■ Problem to solve ■
Write out exactly the line containing "Nixpkgs is actually" along with each line that follows it in the records below, and no others.
Extracted data Block Start
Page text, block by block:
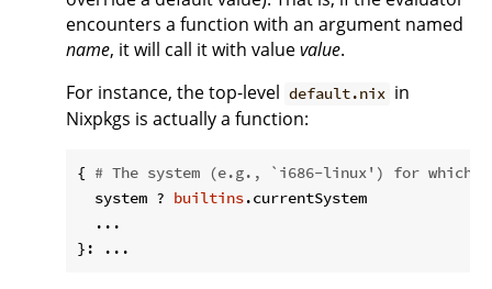
encounters a function with an argument named
name, it will call it with valuevalue.
For instance, the top-level default.nix in
Nixpkgs is actually a function:
{ # The system (e.g., `i686-linux') for which
  system ?
builtins.currentSystem
  ...
Extracted data Block End
■ Solution to the exercise ■
Nixpkgs is actually a function:
{ # The system (e.g., `i686-linux') for which
  system ?
builtins.currentSystem
  ...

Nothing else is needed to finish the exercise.